I'll keep you informed. However, I'm having issues getting past this. If
I have hbase installed with the clusters config files then it still does
not communicate with the cluster. It does start hbase but on the local PIO
server. If I ONLY have the hbase config (which worked in version 0.10.0)
then pio-start-all gives the following message.
####
pio-start-all
Starting Elasticsearch...
Starting HBase...
/home/centos/PredictionIO-0.12.1/bin/pio-start-all: line 65:
/home/centos/PredictionIO-0.12.1/vendors/hbase/bin/start-hbase.sh: No such
file or directory
Waiting 10 seconds for Storage Repositories to fully initialize...
Starting PredictionIO Event Server...
########
"pio status" then returns:
####
pio status
[INFO] [Management$] Inspecting PredictionIO...

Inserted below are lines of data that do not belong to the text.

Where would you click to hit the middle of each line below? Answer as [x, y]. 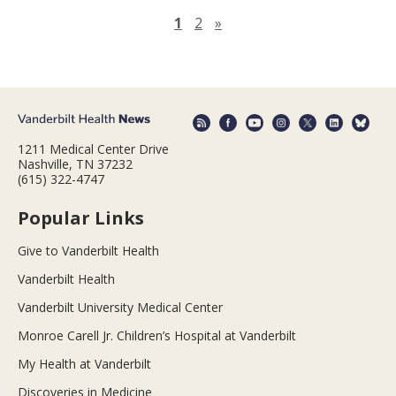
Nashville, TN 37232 [75, 164]
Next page [255, 22]
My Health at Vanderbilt [84, 364]
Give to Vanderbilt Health [88, 251]
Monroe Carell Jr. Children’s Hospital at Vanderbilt [157, 336]
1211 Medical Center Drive [93, 149]
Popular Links [81, 218]
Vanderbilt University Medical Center [120, 308]
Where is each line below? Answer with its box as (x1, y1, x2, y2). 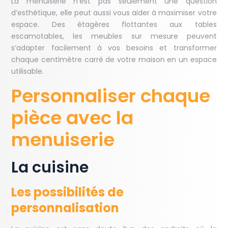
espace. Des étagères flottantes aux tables (11, 19, 217, 30)
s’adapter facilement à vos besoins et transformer (11, 43, 217, 53)
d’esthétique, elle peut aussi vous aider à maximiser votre (11, 8, 217, 18)
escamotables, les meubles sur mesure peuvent (11, 31, 217, 42)
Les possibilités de (11, 184, 124, 201)
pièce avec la (11, 105, 134, 131)
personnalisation (11, 199, 120, 217)
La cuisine (11, 157, 89, 179)
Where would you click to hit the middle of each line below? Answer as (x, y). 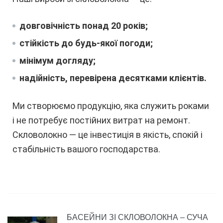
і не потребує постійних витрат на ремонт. (101, 120)
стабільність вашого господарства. (86, 149)
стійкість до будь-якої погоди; (86, 43)
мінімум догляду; (57, 60)
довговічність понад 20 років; (84, 25)
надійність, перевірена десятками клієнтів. (113, 78)
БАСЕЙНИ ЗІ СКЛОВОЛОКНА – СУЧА (137, 217)
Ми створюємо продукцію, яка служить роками (111, 106)
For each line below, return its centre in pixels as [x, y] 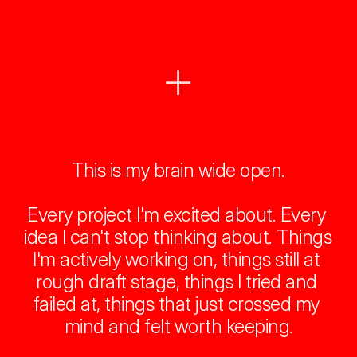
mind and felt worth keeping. [178, 326]
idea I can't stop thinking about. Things [178, 237]
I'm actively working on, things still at [177, 259]
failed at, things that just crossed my [176, 304]
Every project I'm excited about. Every [177, 215]
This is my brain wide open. [178, 170]
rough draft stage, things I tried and [177, 282]
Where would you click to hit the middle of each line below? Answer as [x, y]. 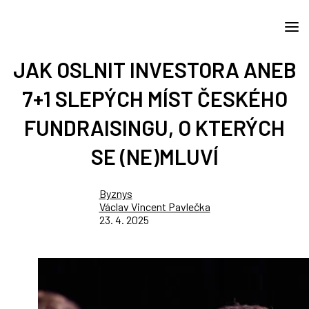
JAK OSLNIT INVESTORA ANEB [154, 69]
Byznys [116, 193]
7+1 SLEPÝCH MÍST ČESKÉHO [154, 98]
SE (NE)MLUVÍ [154, 156]
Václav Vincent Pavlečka [154, 207]
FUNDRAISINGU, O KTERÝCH [154, 127]
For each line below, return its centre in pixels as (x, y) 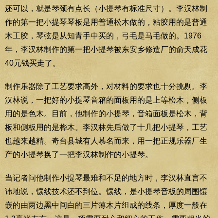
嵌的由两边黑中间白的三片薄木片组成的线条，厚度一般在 (106, 205)
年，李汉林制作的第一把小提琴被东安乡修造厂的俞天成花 (106, 49)
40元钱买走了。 (33, 63)
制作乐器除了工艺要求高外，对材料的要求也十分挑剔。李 (106, 86)
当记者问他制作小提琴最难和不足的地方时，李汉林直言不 (106, 178)
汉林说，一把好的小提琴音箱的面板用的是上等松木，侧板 (106, 100)
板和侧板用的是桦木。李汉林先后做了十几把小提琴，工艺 (106, 127)
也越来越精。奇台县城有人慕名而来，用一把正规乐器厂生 (106, 141)
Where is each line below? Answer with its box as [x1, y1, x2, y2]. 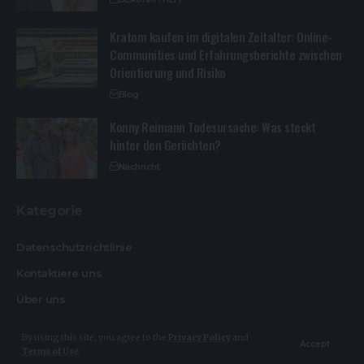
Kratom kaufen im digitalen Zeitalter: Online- [110, 28, 332, 46]
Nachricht [118, 161, 159, 173]
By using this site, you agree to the [22, 332, 168, 343]
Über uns [16, 292, 66, 306]
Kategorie [16, 203, 83, 219]
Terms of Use [22, 346, 79, 357]
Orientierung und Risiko [110, 63, 226, 82]
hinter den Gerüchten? [110, 136, 221, 154]
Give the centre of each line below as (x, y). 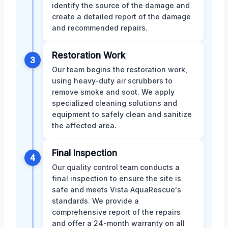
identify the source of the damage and (121, 6)
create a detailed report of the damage (121, 17)
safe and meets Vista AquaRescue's (117, 190)
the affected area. (84, 126)
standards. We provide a (95, 201)
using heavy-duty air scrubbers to (112, 81)
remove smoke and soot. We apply (113, 92)
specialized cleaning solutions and (115, 103)
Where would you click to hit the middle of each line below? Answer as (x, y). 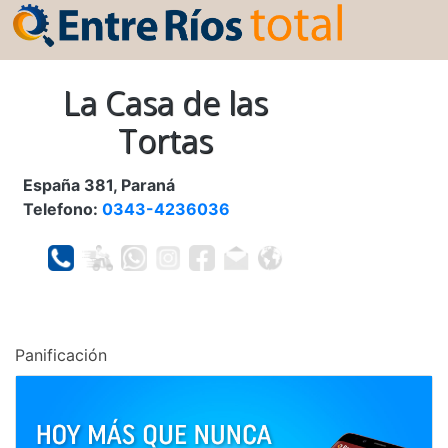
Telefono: (62, 209)
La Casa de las (165, 103)
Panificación (61, 355)
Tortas (165, 141)
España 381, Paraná (99, 185)
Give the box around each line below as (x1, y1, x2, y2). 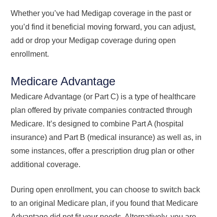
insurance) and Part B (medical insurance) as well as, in (11, 133, 202, 141)
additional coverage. (11, 160, 81, 169)
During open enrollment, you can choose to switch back (11, 185, 201, 194)
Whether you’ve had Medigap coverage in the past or (11, 9, 192, 17)
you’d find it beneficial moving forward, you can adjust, (11, 22, 196, 31)
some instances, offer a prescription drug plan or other (11, 146, 195, 155)
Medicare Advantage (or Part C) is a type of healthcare (11, 92, 196, 101)
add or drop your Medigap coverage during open (11, 36, 176, 45)
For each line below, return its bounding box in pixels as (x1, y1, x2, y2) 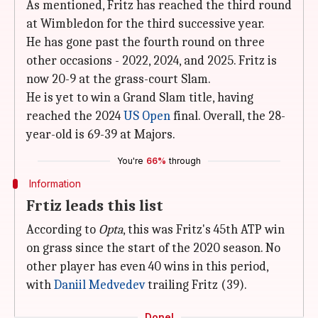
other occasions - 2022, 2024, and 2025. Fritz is (26, 53, 277, 68)
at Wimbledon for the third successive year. (26, 16, 265, 31)
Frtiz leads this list (26, 197, 163, 215)
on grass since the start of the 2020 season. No (26, 241, 280, 256)
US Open (124, 109, 170, 124)
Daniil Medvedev (54, 278, 145, 292)
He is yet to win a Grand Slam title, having (26, 90, 253, 105)
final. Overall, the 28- (170, 109, 285, 124)
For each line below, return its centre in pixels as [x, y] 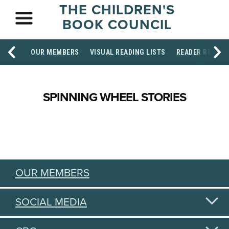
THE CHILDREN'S [117, 10]
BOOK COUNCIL [117, 25]
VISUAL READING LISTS [128, 52]
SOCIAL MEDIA [51, 202]
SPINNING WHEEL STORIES [114, 97]
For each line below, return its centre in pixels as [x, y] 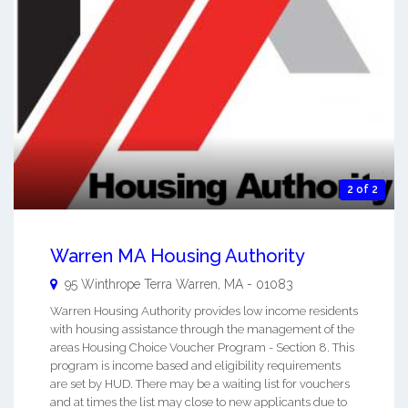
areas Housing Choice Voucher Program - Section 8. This [202, 347]
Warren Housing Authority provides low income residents [204, 311]
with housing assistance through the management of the [202, 329]
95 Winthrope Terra [118, 284]
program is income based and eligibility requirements [195, 365]
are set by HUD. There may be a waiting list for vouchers [200, 383]
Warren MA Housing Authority [178, 255]
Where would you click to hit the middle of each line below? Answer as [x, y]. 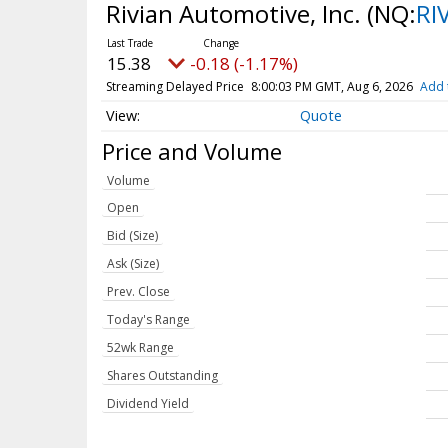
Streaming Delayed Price [174, 86]
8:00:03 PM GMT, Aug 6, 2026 [331, 86]
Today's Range [148, 320]
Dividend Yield [148, 404]
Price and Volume [192, 151]
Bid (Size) [132, 236]
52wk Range [140, 348]
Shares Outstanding [162, 376]
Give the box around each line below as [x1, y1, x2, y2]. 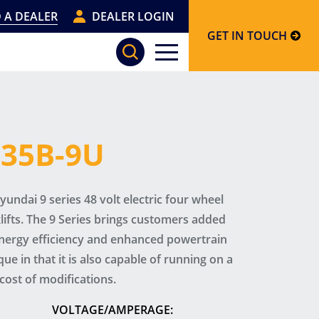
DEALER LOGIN [92, 9, 174, 24]
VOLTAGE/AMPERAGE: [51, 302, 173, 318]
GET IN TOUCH [207, 28, 287, 43]
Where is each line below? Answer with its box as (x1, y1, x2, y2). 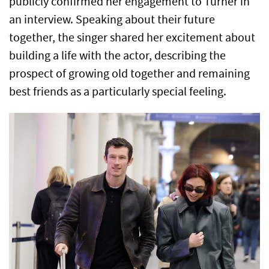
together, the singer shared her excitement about (9, 30, 255, 46)
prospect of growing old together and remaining (9, 66, 250, 82)
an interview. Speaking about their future (9, 12, 215, 28)
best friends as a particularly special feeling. (9, 84, 226, 100)
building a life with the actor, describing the (9, 48, 226, 64)
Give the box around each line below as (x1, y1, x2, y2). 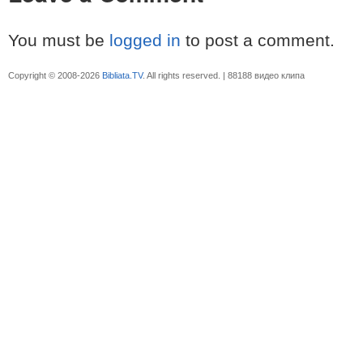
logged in (109, 31, 181, 50)
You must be (8, 31, 109, 50)
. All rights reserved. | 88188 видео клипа (143, 70, 305, 81)
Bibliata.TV (102, 70, 143, 81)
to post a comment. (181, 31, 335, 50)
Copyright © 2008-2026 (8, 70, 102, 81)
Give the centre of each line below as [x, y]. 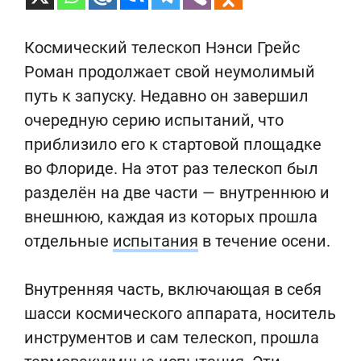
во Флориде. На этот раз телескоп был [171, 168]
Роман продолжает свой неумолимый [170, 72]
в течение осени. [264, 241]
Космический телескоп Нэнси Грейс [162, 48]
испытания [156, 241]
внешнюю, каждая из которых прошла [171, 217]
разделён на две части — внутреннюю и [177, 193]
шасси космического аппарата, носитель [180, 313]
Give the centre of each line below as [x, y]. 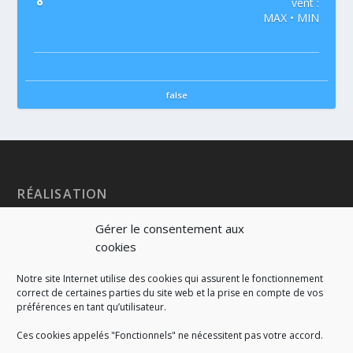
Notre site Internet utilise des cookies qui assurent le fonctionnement [170, 279]
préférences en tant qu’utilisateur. [91, 307]
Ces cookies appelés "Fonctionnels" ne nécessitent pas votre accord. [170, 336]
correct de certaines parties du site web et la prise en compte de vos [170, 293]
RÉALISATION [63, 194]
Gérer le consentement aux [170, 229]
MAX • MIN [292, 18]
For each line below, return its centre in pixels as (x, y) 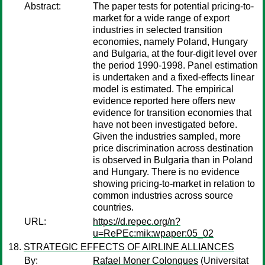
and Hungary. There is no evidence (166, 172)
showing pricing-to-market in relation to (174, 184)
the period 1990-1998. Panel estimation (175, 65)
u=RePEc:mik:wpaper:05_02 (153, 233)
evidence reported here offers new (164, 101)
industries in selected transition (158, 30)
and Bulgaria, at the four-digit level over (175, 54)
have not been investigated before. (165, 125)
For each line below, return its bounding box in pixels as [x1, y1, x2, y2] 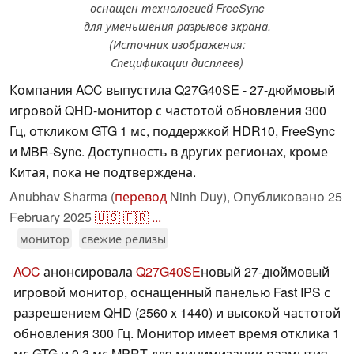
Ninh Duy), [167, 187, 233, 206]
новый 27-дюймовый [201, 262, 330, 281]
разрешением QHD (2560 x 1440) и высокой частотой [13, 303, 341, 322]
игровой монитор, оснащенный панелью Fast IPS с [13, 283, 330, 302]
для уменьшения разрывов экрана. [83, 18, 271, 35]
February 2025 [9, 208, 92, 227]
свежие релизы [81, 230, 166, 247]
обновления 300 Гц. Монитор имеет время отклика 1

[INFO] [Management$] PredictionIO 0.12.1 is installed at
/home/centos/PredictionIO-0.12.1
[INFO] [Management$] Inspecting Apache Spark...
[INFO] [Management$] Apache Spark is installed at
/home/centos/PredictionIO-0.12.1/vendors/spark
[INFO] [Management$] Apache Spark 2.1.1 detected (meets minimum requirement
of 1.3.0)
[INFO] [Management$] Inspecting storage backend connections...
[INFO] [Storage$] Verifying Meta Data Backend (Source: ELASTICSEARCH)...
[INFO] [Storage$] Verifying Model Data Backend (Source: HDFS)...
[WARN] [DomainSocketFactory] The short-circuit local reads feature cannot
be used because libhadoop cannot be loaded.
[INFO] [Storage$] Verifying Event Data Backend (Source: HBASE)...
[ERROR] [RecoverableZooKeeper] ZooKeeper exists failed after 1 attempts
[ERROR] [ZooKeeperWatcher] hconnection-0x558756be, quorum=localhost:2181,
baseZNode=/hbase Received unexpected KeeperException, re-throwing exception
[WARN] [ZooKeeperRegistry] Can't retrieve clusterId from Zookeeper
[ERROR] [StorageClient] Cannot connect to ZooKeeper (ZooKeeper ensemble:
localhost). Please make sure that the configuration is pointing at the
correct ZooKeeper ensemble. By default, HBase manages its own ZooKeeper, so
if you have not configured HBase to use an external ZooKeeper, that means
your HBase is not started or configured properly.
[ERROR] [Storage$] Error initializing storage client for source HBASE.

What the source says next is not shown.